A benchmarked document QA system for PDF and DOCX files that combines hybrid retrieval, document structure intelligence, reranking, and citation-aware grounded answers. On a 150 question evaluation held-out question suite, it produced zero false-support claims and correctly abstained on every unanswerable question. A 6–20% reduced hallucination when compared to OpenAI File Search and Vectara.
Architecture
Problem
Long documents such as policies, theses, and research papers are difficult to query reliably. Keyword search misses semantic meaning, while naive LLM chat over documents often produces ungrounded answers without clear evidence. Broad summary questions are especially hard because relevant information is spread across multiple sections rather than one exact chunk.
Solution
HelpmateAI is a grounded long-document QA system that indexes PDF and DOCX files, builds persistent local retrieval artifacts, and answers user questions with visible evidence and citations. It combines dense and lexical retrieval, fusion, reranking, an LLM retrieval orchestrator for explicit scope, indexing-time chunk semantics and document landmarks, and a strict support verifier, so responses stay tied to source material reducing hallucinations.
Workspace
How it works
1. Document Ingestion
Uploads PDF and DOCX files and extracts structured content via pypdf, python-docx, and a selective pdfplumber pass for table-heavy pages. Captures page labels, section headings, clause IDs, section paths, section kinds, and document style hints. An indexing time chunk-semantics layer classifies suspicious candidates as metadata, definition, or table evidence (or noise), and a document landmarks pass identifies title pages, forewords, abstracts, executive summaries, glossaries, and volume boundaries.
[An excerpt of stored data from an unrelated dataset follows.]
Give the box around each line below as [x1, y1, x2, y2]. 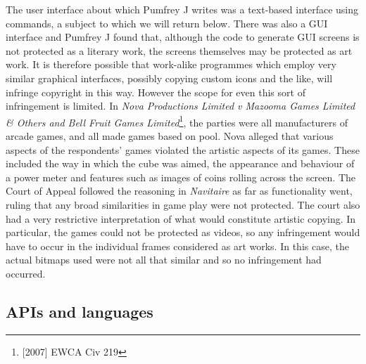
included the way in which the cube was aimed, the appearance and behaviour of [6, 156, 355, 171]
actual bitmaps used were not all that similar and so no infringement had [6, 252, 322, 267]
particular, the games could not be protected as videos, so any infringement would [6, 225, 360, 240]
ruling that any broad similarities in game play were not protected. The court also [6, 197, 360, 212]
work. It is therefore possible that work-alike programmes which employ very [6, 57, 336, 72]
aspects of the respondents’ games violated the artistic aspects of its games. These [6, 142, 360, 157]
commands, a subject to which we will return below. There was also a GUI [6, 15, 328, 30]
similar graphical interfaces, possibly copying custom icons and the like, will [6, 70, 333, 85]
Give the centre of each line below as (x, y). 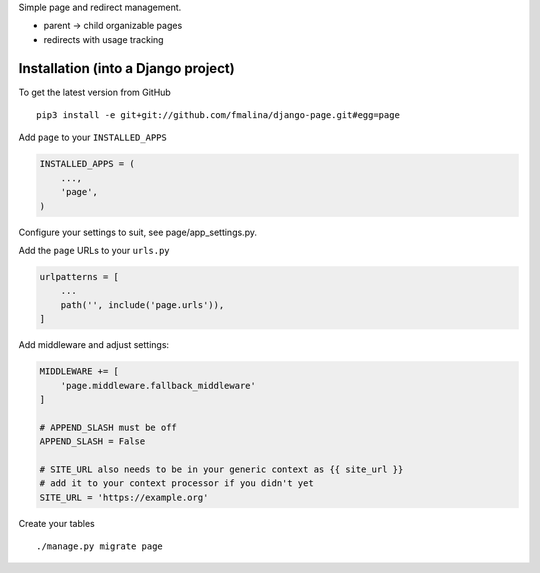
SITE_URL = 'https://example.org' (124, 497)
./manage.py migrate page (100, 546)
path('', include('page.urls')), (142, 304)
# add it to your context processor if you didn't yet (176, 483)
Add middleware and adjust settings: (94, 345)
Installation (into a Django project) (126, 68)
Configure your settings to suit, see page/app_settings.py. (137, 232)
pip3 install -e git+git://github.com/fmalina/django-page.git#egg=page (218, 115)
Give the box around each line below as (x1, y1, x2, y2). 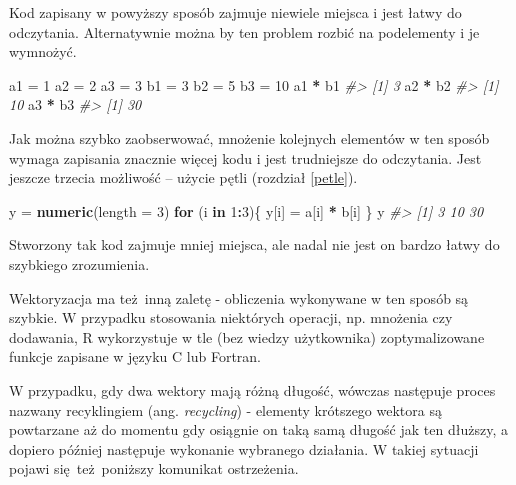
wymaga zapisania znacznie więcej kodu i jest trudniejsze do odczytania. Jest (9, 147, 482, 168)
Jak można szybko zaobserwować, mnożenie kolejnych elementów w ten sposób (9, 127, 490, 148)
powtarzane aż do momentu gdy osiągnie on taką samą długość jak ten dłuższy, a (9, 419, 508, 440)
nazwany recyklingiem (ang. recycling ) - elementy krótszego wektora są (9, 399, 442, 420)
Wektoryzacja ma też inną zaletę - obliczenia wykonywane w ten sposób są (9, 287, 469, 308)
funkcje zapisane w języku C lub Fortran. (9, 346, 261, 367)
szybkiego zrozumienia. (9, 253, 150, 274)
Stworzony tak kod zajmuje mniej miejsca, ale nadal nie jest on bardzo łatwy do (9, 234, 500, 255)
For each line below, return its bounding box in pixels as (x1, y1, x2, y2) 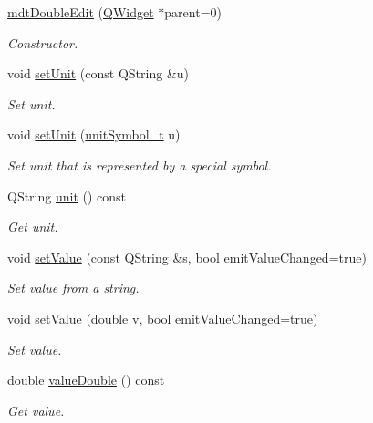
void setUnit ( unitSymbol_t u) (7, 125, 181, 144)
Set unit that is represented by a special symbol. (7, 155, 272, 174)
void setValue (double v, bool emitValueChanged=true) (7, 308, 318, 327)
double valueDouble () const (7, 370, 165, 389)
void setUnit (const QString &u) (7, 64, 189, 83)
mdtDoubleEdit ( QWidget (7, 3, 154, 21)
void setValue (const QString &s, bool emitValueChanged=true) (7, 247, 367, 266)
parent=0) (164, 3, 222, 21)
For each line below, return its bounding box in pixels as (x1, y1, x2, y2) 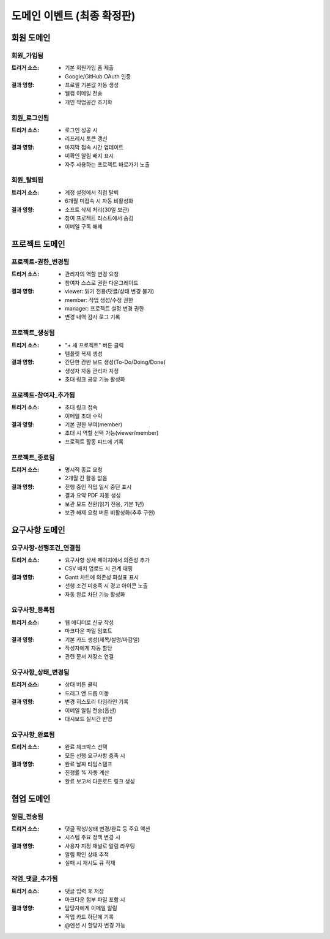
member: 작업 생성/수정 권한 (65, 296, 134, 303)
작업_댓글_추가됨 (11, 875, 58, 883)
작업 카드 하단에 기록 (65, 913, 114, 920)
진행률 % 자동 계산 (65, 769, 109, 776)
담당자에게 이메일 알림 (65, 904, 117, 912)
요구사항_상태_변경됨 (11, 668, 70, 677)
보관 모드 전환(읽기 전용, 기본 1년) (65, 500, 145, 508)
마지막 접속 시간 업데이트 (65, 143, 124, 151)
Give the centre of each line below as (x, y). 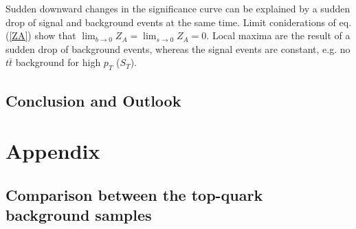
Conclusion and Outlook (93, 100)
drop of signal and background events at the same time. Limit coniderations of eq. (179, 22)
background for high (58, 62)
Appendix (53, 151)
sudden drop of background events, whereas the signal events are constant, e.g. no (178, 48)
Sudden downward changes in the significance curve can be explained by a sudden (178, 8)
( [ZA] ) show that (41, 35)
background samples (79, 215)
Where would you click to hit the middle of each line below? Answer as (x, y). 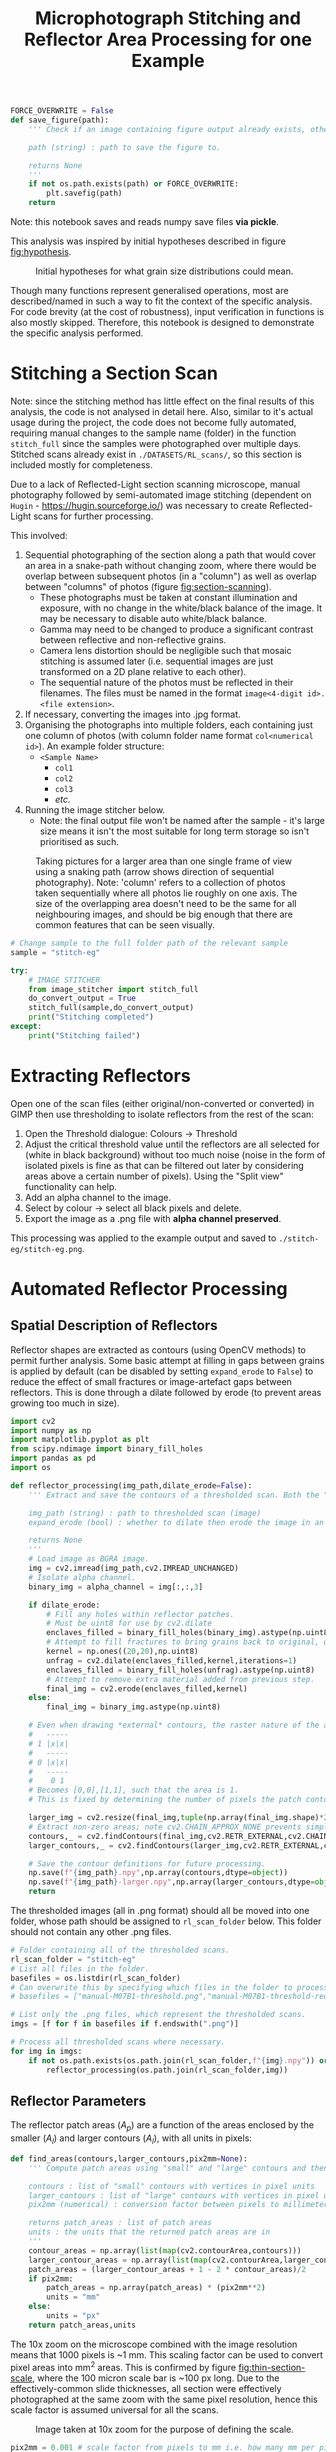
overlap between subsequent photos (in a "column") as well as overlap (170, 576)
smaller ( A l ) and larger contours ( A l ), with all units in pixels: (131, 2139)
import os (31, 1468)
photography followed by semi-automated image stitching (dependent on (161, 495)
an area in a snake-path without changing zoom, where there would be (170, 565)
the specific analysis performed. (77, 333)
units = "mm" (73, 2297)
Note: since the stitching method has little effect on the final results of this (162, 401)
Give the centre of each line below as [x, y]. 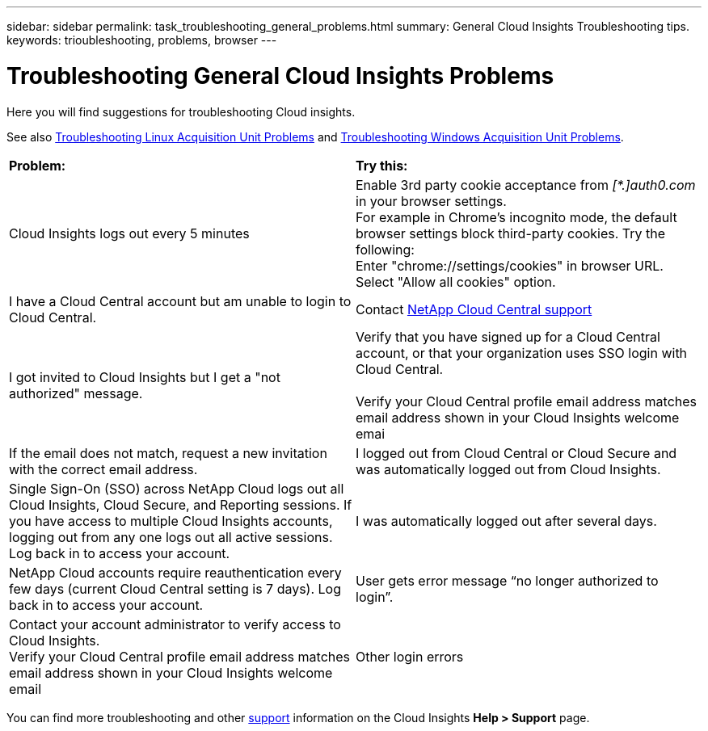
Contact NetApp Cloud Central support [474, 309]
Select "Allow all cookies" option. [456, 281]
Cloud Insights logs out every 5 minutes [129, 233]
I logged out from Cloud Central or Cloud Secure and [516, 453]
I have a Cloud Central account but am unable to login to [180, 301]
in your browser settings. [431, 201]
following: [385, 249]
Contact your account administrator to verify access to [175, 624]
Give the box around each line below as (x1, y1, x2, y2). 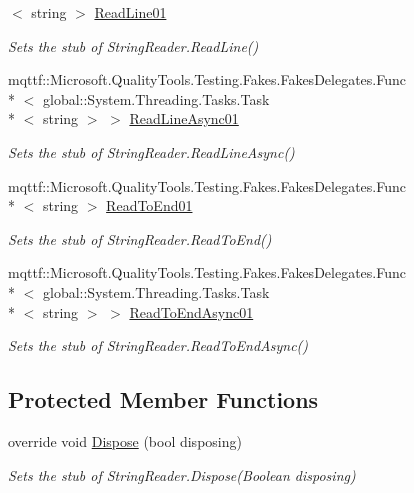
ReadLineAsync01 (129, 108, 239, 129)
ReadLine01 (94, 2, 167, 22)
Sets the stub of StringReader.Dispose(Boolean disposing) (8, 464, 356, 485)
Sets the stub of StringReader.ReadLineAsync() (8, 141, 295, 162)
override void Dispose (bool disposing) (8, 430, 242, 451)
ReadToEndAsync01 (129, 301, 254, 322)
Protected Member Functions (8, 384, 319, 415)
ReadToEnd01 (106, 195, 193, 216)
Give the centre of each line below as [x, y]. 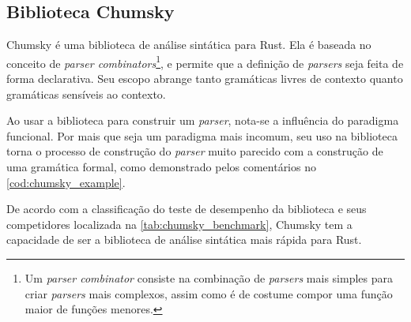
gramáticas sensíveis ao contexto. [86, 94]
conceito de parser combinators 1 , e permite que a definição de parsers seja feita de [205, 62]
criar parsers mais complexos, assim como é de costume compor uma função [209, 293]
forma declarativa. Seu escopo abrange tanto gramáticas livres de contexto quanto [205, 79]
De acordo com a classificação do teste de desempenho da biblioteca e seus [187, 209]
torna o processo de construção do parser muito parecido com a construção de [195, 151]
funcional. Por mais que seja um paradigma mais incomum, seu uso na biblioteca [202, 135]
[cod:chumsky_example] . [66, 182]
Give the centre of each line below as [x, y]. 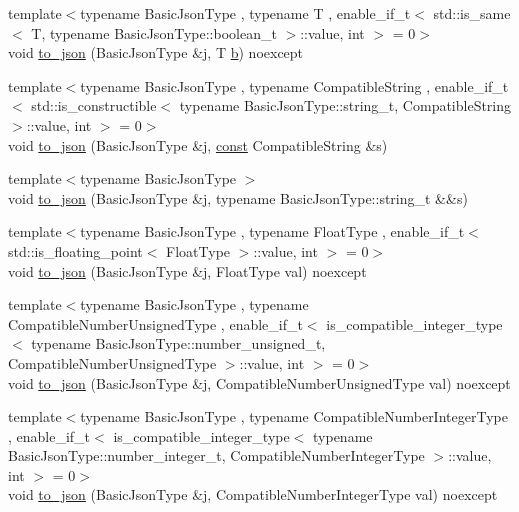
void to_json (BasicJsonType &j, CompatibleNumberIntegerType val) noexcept [253, 494]
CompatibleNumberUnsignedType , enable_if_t [155, 323]
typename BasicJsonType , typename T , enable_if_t [245, 13]
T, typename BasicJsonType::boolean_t [154, 32]
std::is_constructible [94, 105]
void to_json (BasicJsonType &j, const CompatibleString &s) [198, 144]
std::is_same [472, 13]
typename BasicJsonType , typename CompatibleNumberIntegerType [294, 416]
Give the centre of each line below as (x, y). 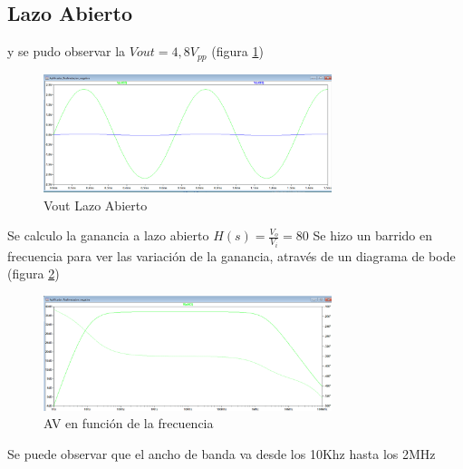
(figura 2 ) (34, 274)
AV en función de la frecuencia (129, 423)
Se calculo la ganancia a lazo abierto (108, 235)
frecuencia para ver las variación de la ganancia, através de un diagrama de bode (231, 255)
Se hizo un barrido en (373, 235)
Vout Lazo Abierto (96, 205)
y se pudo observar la (67, 51)
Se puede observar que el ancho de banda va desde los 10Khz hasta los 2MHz (222, 453)
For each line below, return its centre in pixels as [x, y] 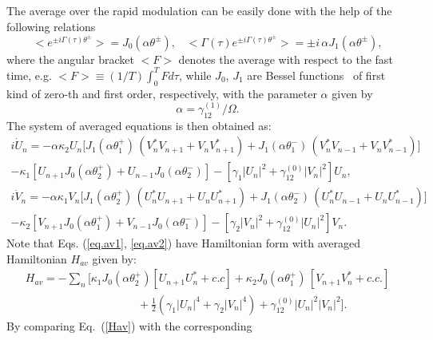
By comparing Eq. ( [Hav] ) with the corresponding [129, 325]
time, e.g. [29, 75]
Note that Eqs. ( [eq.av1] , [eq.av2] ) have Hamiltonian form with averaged [183, 243]
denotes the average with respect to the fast [286, 59]
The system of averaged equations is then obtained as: [139, 125]
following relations [51, 26]
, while [195, 75]
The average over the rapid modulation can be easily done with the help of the [199, 10]
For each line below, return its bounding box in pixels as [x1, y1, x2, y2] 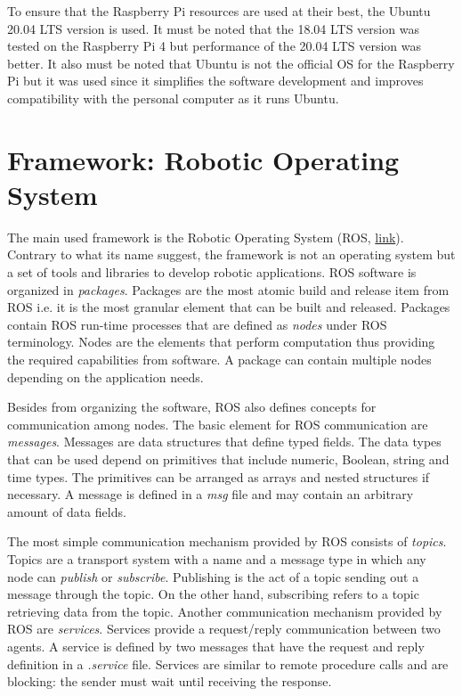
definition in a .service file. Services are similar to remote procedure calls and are [7, 654, 449, 673]
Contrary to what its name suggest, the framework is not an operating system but [7, 245, 456, 264]
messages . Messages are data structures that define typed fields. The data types [7, 432, 442, 451]
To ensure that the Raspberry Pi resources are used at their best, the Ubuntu [7, 2, 431, 20]
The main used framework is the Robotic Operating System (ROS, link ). [7, 227, 404, 246]
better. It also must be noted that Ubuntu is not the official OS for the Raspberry [7, 53, 455, 72]
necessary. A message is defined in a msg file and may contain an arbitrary [7, 485, 414, 504]
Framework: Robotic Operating [7, 141, 400, 177]
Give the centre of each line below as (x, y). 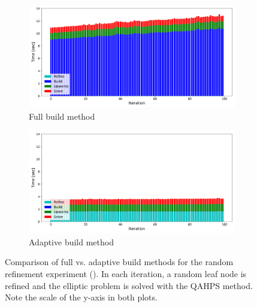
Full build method (62, 116)
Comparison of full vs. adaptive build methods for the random (119, 262)
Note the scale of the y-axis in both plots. (81, 297)
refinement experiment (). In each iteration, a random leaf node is (126, 273)
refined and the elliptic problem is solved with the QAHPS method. (129, 285)
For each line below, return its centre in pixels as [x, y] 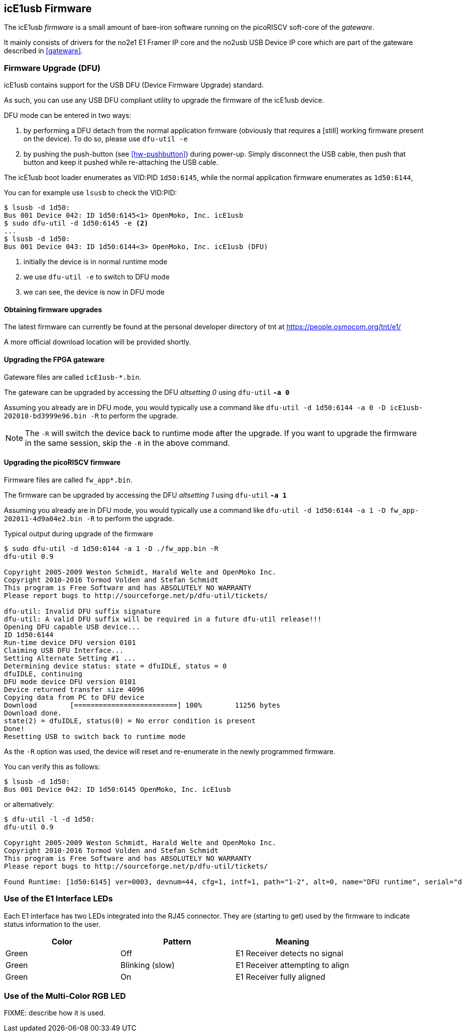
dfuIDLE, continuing [43, 674]
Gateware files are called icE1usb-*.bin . [73, 377]
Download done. [33, 713]
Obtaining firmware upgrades [53, 309]
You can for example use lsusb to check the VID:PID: [91, 193]
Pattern [177, 941]
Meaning [292, 941]
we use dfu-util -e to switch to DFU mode [97, 277]
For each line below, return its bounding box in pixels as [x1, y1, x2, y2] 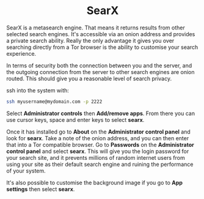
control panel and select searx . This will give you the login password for [6, 148, 189, 155]
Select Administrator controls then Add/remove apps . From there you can [6, 110, 195, 117]
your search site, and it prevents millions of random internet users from [6, 154, 185, 161]
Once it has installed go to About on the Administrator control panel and [6, 128, 191, 135]
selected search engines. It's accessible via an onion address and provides [6, 30, 195, 37]
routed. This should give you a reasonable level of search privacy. [6, 75, 172, 82]
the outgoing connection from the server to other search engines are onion [6, 68, 195, 75]
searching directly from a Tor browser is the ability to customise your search [6, 43, 199, 51]
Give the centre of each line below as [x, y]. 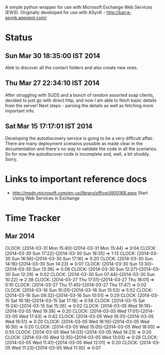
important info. [20, 111]
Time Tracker [33, 218]
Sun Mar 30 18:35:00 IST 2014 [53, 56]
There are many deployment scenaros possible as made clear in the [74, 143]
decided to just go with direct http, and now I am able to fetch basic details [81, 100]
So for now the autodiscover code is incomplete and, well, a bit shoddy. [78, 154]
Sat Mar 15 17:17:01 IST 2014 [49, 126]
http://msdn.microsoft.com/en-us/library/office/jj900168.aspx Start [80, 193]
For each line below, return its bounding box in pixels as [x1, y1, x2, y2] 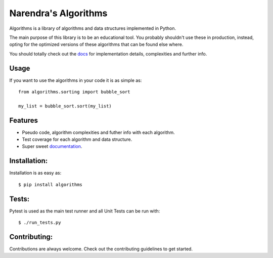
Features [9, 116, 38, 125]
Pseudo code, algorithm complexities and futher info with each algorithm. [22, 129, 175, 135]
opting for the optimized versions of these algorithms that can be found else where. [9, 41, 184, 47]
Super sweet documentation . [22, 143, 82, 149]
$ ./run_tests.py [18, 220, 61, 226]
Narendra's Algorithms [9, 8, 108, 19]
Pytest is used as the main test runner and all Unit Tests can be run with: [9, 208, 160, 214]
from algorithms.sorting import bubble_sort [18, 89, 131, 95]
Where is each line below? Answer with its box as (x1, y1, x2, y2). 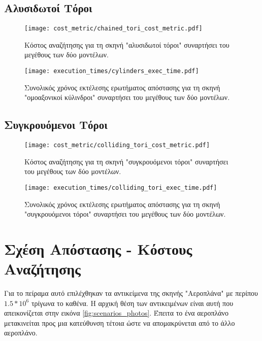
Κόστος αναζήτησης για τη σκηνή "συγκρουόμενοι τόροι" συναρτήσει (24, 156, 228, 166)
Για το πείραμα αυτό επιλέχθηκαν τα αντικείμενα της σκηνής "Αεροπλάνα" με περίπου (4, 288, 258, 298)
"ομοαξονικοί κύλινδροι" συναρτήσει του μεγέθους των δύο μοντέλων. (24, 92, 230, 103)
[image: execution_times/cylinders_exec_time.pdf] (24, 67, 199, 75)
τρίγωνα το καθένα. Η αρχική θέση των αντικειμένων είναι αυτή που (31, 297, 234, 308)
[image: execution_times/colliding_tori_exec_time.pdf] (24, 184, 217, 191)
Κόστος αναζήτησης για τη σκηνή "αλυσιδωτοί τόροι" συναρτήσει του (24, 39, 230, 50)
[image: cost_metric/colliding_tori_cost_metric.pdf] (24, 142, 210, 149)

2. Structure & Index Build
Builds metadata rich chunks, section records, deterministic section synopses, and lightweight topology artifacts. Sections are enriched with document aware profile metadata - chapter numbers, section roles, page ranges and scope aliases so locally scoped questions can stay inside the requested chapter. The index is schema versioned and keyed by document fingerprint so documents can be reused without unnecessary rebuilds.
3. Retrieval Planning
Analyzes the question and produces a retrieval plan. An LLM retrieval orchestrator runs first on a compact document map and can resolve explicit local scope to validated section IDs; deterministic code then enforces safety checks and routes through chunk, synopsis, summary, section, or hybrid retrieval. Low-confidence orchestrator output is ignored, the deterministic layer never trusts unbounded LLM scope.
4. Hybrid Retrieval
Runs dense retrieval, TF-IDF lexical retrieval, fusion, metadata-aware ranking, and optional reranking. It also uses soft structural guidance and global fallback so broader or distributed questions do not collapse into narrow evidence misses.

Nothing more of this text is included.